◆ **LISTED ENTRIES**:
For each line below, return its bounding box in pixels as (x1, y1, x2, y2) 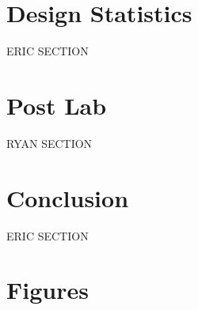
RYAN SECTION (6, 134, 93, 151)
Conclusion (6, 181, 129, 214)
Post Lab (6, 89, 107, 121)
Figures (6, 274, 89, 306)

...

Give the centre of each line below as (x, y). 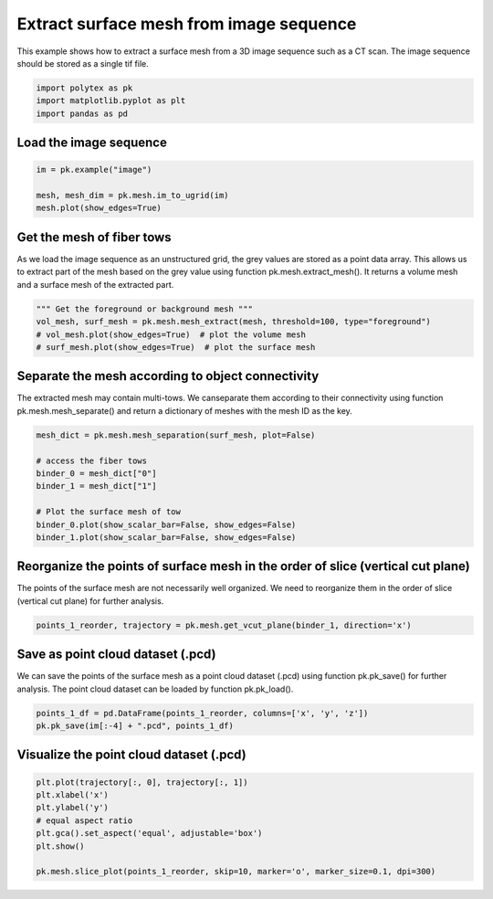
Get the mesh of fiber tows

...

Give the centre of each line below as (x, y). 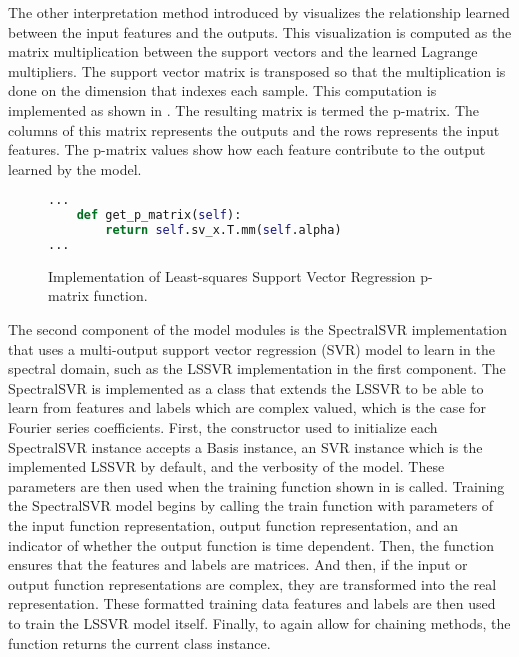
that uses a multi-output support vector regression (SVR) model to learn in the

◆ **WORK ITEM**: Write out word for word the lines above that run from the one with "For each line" to the one with "Figures (6, 274, 89, 306)". Include both end lines; exclude the images.

◆ **RESPONSE TO THIS EXERCISE**:
For each line below, return its bounding box in pixels as (x1, y1, x2, y2) 
RYAN SECTION (6, 134, 93, 151)
Conclusion (6, 181, 129, 214)
Post Lab (6, 89, 107, 121)
Figures (6, 274, 89, 306)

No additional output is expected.